Si plusieurs ex-employés de GM se sont ennuyés de leur chèque de paie après la fermeture de leur usine, la ville de Boisbriand, elle, s'est bien remise de cette perte.

En réalité, la ville se porte même mieux que lorsque l'usine était en activité, selon la mairesse Sylvie St-Jean.

Faubourg Boisbriand, le complexe commercial et résidentiel qui occupe maintenant l'emplacement de l'usine, a généré 3 millions d'impôts fonciers en 2008, comparativement aux 2,5 millions par année qui provenaient de GM. La ville s'attend à recevoir jusqu'à 10 millions par année en taxes lorsque le projet sera complété.

 

Élue à la mairie en 2005, Sylvie St-Jean était membre du conseil municipal quand GM a plié bagage, en 2002. «Ça n'a pas été facile», rappelle-t-elle.

À l'époque, on prévoyait le pire. Les emplois disponibles étaient loin d'offrir le même salaire que le fabricant américain d'automobiles. Dans les commerces de détail qui ont poussé sur les ruines de l'usine, le salaire tourne autour de 8,50$, loin des 30$ l'heure des employés de GM. Les sous-traitants allaient tous périr. La région pouvait se vider de ses habitants.

Ce n'est pas ce qui s'est passé. La région a connu une croissance démographique soutenue. À proximité de Boisbriand, d'autres emplois de qualité ont été créés, notamment dans le secteur aéronautique (Bombardier, Pratt&Whitney) et dans le secteur du transport (Nova Bus).

«Malgré la fermeture des installations de GM à Boisbriand, l'industrie axée sur la fabrication de matériel de transport ne s'est pas effondrée dans les Laurentides», constate l'économiste Louis Gagnon, de Desjardins, qui a examiné de près les forces et les faiblesses de la région.

L'attrait de la région pour les premiers acheteurs de maisons a créé un véritable boom démographique, ce qui a stimulé les investissements dans la construction, le commerce de détail et les autres services, explique-t-il.

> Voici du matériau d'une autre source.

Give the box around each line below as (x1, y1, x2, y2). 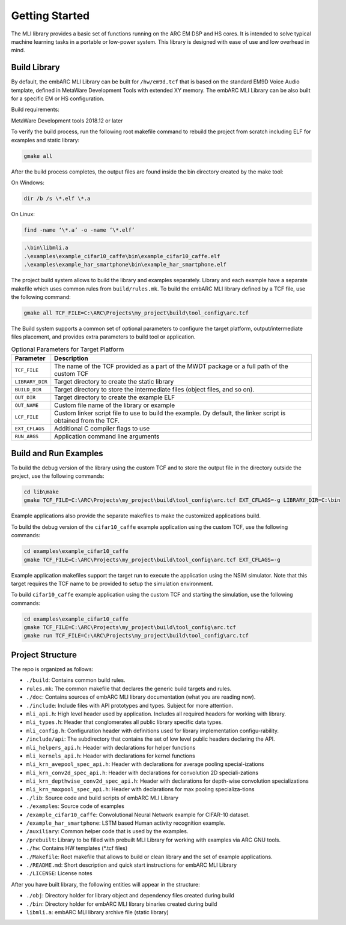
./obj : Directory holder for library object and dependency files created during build (26, 892, 234, 899)
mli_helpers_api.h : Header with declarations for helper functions (26, 744, 196, 751)
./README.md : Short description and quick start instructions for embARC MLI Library (26, 861, 237, 869)
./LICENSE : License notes (26, 870, 93, 877)
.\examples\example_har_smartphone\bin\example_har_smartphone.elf (23, 261, 227, 268)
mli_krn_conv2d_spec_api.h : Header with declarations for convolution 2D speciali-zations (26, 769, 258, 776)
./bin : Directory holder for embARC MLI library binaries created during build (26, 900, 217, 908)
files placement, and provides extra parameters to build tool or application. (11, 333, 196, 340)
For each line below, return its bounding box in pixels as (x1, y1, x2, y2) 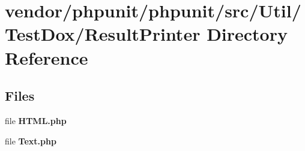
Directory (207, 22, 288, 46)
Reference (5, 45, 88, 70)
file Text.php (5, 134, 56, 147)
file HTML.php (5, 114, 67, 126)
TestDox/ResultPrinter (5, 22, 201, 46)
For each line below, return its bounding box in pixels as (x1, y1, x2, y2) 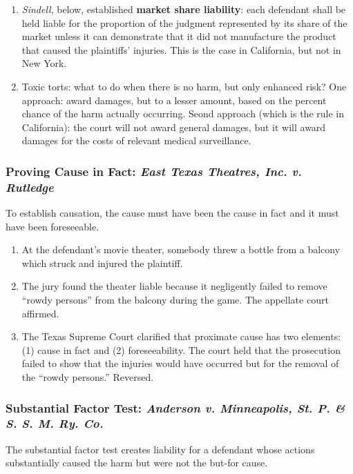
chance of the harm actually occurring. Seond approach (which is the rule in (21, 106, 344, 121)
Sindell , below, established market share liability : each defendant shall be (21, 2, 346, 16)
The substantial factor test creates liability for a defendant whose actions (6, 442, 315, 456)
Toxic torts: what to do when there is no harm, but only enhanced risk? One (21, 79, 347, 93)
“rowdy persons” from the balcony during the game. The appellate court (21, 293, 329, 307)
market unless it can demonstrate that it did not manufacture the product (21, 29, 336, 43)
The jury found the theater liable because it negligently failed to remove (21, 279, 327, 293)
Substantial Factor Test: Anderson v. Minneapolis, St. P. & (6, 399, 345, 416)
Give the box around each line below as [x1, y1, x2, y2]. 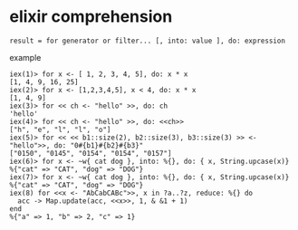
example [9, 52, 42, 62]
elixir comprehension [9, 6, 173, 27]
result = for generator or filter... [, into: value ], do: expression [9, 36, 285, 45]
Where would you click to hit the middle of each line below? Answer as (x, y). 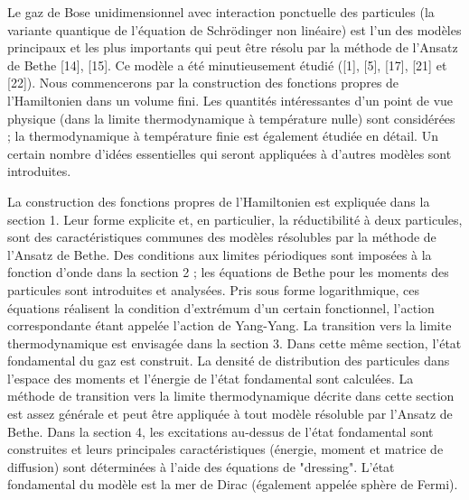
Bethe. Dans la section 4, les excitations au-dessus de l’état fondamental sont (220, 431)
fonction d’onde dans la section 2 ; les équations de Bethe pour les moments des (228, 272)
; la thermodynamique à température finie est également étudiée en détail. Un (223, 136)
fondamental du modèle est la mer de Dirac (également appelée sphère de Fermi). (233, 484)
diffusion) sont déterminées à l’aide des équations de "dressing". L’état (201, 466)
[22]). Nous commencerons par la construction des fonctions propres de (203, 83)
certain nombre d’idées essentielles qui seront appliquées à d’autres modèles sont (230, 153)
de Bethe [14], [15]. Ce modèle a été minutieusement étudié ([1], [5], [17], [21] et (227, 65)
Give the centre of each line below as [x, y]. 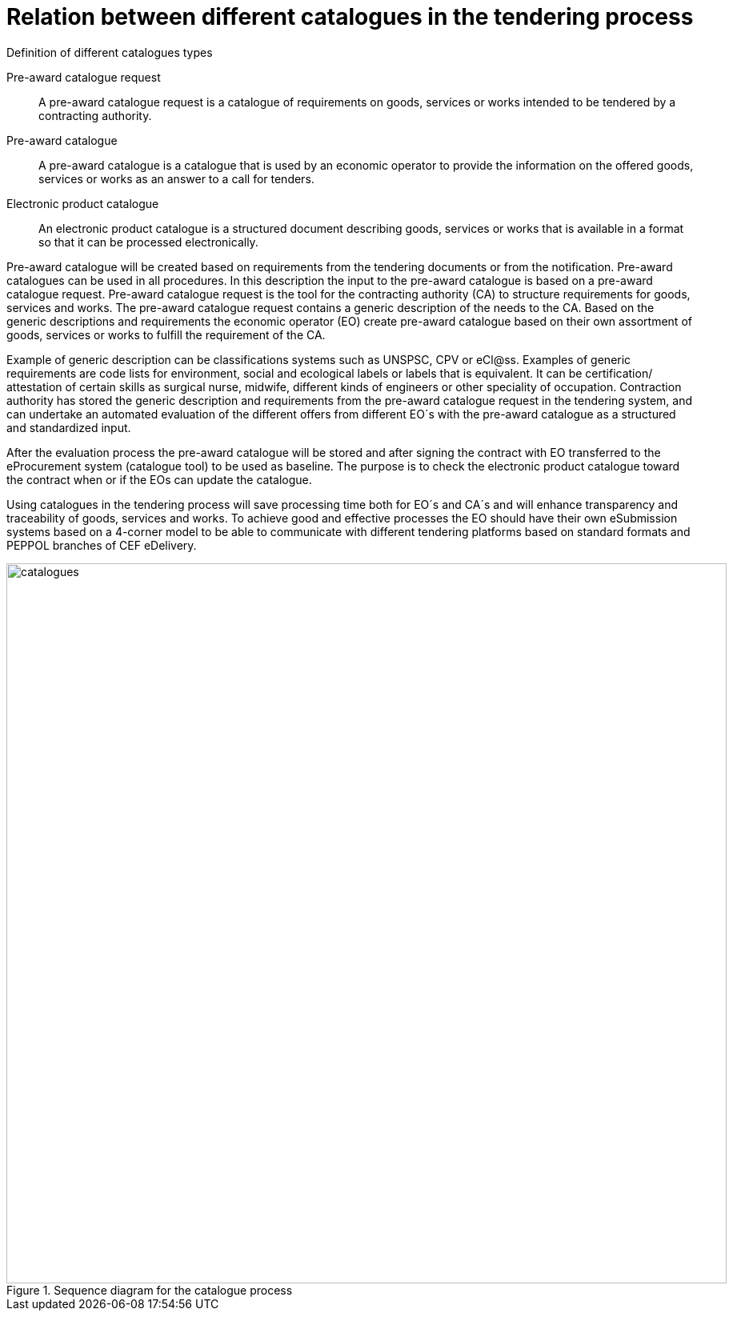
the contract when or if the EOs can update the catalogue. [159, 479]
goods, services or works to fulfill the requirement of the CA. [166, 334]
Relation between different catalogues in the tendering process [350, 17]
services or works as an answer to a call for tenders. [176, 178]
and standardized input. [69, 427]
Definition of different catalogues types [110, 52]
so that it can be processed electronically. [148, 242]
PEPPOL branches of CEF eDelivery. [102, 545]
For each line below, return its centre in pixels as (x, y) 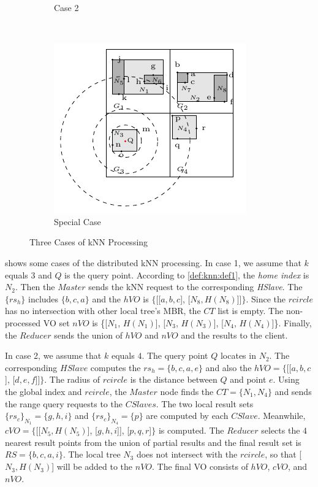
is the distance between (174, 379)
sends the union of (88, 335)
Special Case (78, 221)
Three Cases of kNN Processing (89, 242)
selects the (281, 430)
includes (44, 298)
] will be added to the (92, 466)
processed (23, 322)
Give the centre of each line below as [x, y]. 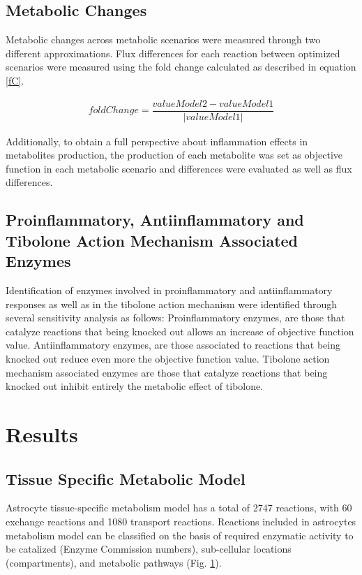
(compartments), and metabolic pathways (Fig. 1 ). [114, 562]
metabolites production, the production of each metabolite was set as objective [174, 155]
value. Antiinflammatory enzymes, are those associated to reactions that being [173, 345]
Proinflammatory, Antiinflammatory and [155, 220]
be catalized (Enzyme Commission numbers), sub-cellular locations [149, 549]
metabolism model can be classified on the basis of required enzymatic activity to [180, 535]
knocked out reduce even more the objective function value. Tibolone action [168, 358]
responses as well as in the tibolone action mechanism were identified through [171, 304]
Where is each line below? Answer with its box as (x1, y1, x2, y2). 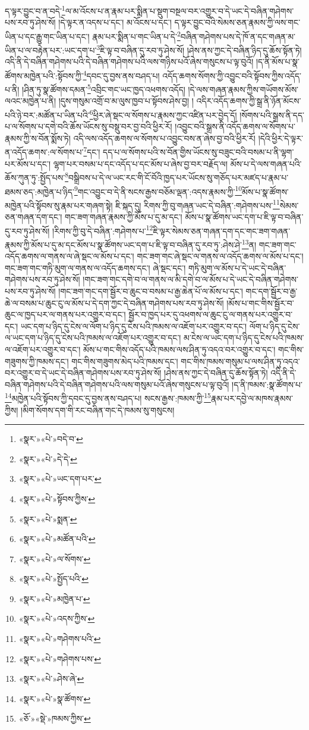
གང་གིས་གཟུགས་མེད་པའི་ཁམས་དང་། (71, 355, 178, 367)
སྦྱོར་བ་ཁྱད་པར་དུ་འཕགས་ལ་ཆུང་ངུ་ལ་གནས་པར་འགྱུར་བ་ (128, 308, 293, 321)
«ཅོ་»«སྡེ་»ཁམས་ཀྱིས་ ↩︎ (18, 712, 91, 725)
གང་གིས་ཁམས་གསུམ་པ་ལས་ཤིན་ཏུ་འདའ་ (181, 355, 300, 367)
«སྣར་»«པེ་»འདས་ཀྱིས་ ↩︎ (18, 612, 95, 625)
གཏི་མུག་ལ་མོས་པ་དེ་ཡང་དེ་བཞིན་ (188, 261, 286, 274)
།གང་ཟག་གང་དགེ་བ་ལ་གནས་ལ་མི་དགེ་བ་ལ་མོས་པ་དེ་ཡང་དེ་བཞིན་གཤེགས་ (83, 273, 298, 286)
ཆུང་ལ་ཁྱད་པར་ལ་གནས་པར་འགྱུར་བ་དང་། (5, 308, 126, 321)
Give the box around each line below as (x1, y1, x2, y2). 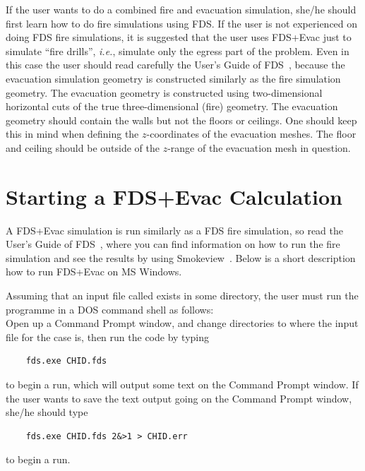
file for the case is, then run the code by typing (6, 329, 210, 344)
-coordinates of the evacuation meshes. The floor (146, 126, 357, 141)
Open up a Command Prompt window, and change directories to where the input (6, 316, 359, 330)
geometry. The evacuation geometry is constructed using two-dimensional (6, 85, 323, 100)
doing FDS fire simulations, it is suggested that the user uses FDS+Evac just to (6, 30, 352, 44)
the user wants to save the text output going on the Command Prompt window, (6, 390, 352, 405)
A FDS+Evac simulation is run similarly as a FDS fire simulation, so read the (6, 222, 343, 237)
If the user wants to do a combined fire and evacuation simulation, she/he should (6, 2, 357, 16)
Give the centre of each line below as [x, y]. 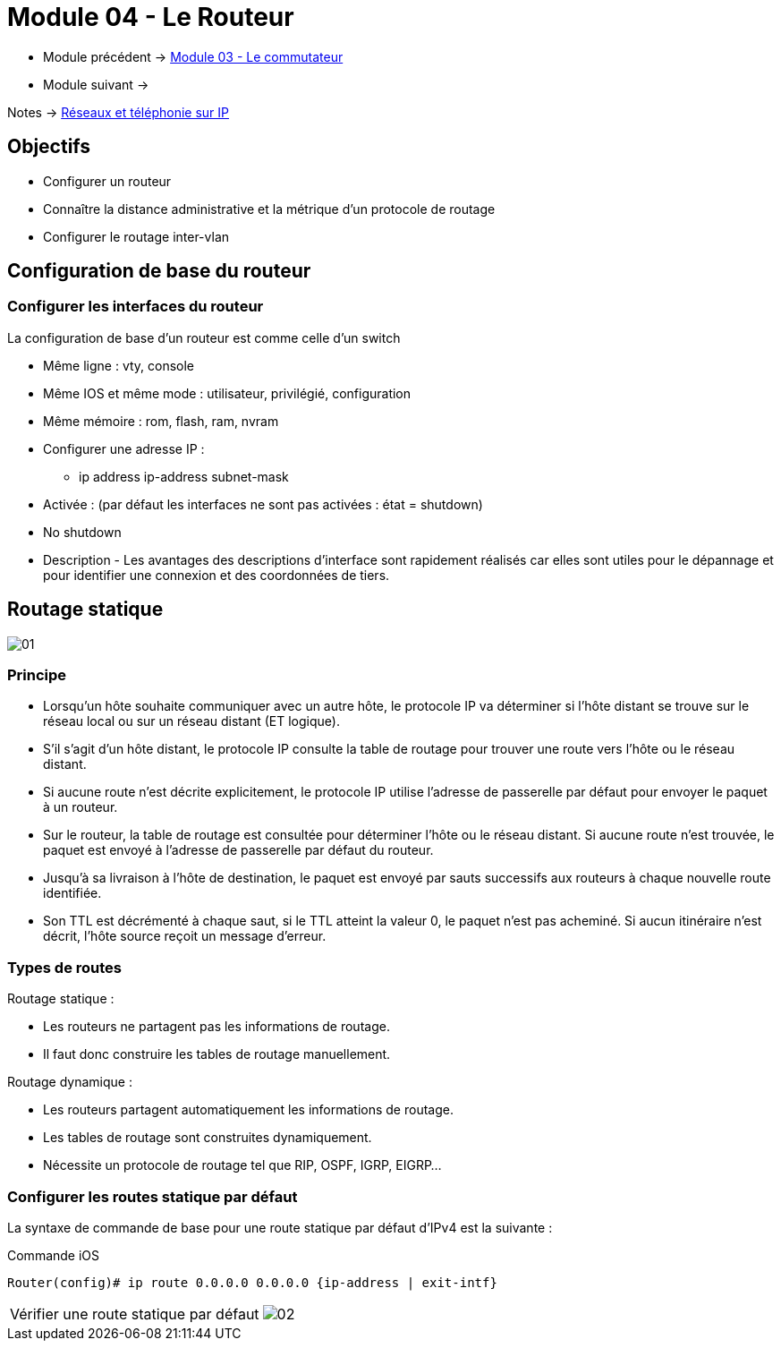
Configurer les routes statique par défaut [153, 1196]
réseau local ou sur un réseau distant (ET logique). [191, 721]
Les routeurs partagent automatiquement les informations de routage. [248, 1110]
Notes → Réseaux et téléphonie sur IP [118, 112]
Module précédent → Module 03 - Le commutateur [193, 56]
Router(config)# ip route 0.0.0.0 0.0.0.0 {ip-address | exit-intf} [252, 1282]
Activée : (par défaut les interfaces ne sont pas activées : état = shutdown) [263, 504]
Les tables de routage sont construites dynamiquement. [208, 1138]

Résultat: le taux de chômage, qui avait légèrement remonté en 2002, s'est remis à diminuer en 2003. Il se situe depuis à un niveau inférieur à la moyenne québécoise, qui est de 7,4%.

La proximité de Montréal et sa situation stratégique au carrefour des autoroutes 15 et 640 a facilité l'occupation rapide de l'immense terrain occupé par l'usine. Il a été racheté pour 53 millions par la firme américaine Cherokee, dont le siège social est à Raleigh, en Caroline-du-Nord.

Faubourg Boisbriand est un projet à long terme qui devrait accueillir des investissements totalisant un milliard de dollars dans des commerces, des résidences et des entreprises.

Selon Hélène Gignac, chef de l'exploitation de Faubourg Boisbriand, 65% du volet commercial est complété. Côté résidentiel, 300 des 1700 unités d'habitation devraient être livrées à la fin de l'année.

Un parc d'affaires devrait venir s'ajouter aux volets commercial et résidentiel, si tout se passe comme prévu. Le ralentissement économique pourrait retarder le projet, mais pas le compromettre. «Les gens sont plus prudents dans leurs décisions, mais les choses continuent d'avancer», assure Hélène Gignac.

Pour compléter leur projet, les promoteurs de Faubourg Boisbriand rêvent d'une gare qui mettrait le centre-ville de Montréal à quelques minutes des résidants. Des résidants qui peuvent déjà trouver de tout à distance de marche de leur maison, qui profitent de voies cyclables et qui pourraient vivre sans auto. C'est tout un changement de vocation pour un emplacement où il s'est fabriqué des voitures pendant 37 ans.

À terme, Faubourg Boisbriand devrait générer autant d'emplois que l'usine GM à sa fermeture, soit environ 1500.

Les salaires et les conditions de travail reliées à ces emplois, surtout dans le commerce de détail, sont toutefois à des années-lumière de celles dont ont profité les salariés de GM.

L'économiste de Desjardins en convient: les salaires et autres avantages payés par GM sont impossibles à battre, et sont d'ailleurs responsables en partie des difficultés actuelles du manufacturier.

Malgré tout, des entreprises comme Bombardier et Pratt&Whitney ont besoin de travailleurs qualifiés et doivent offrir de bons salaires pour les garder, souligne Louis Gagnon.

Avec le temps, la région a prouvé qu'elle pouvait vivre sans GM. En 2001, 23,1% des résidants travaillaient à l'extérieur de la région (surtout à Montréal). En 2006, cette proportion n'était plus que de 21,8%. «Elle réussit à décoller son étiquette de région-dortoir», constate l'économiste.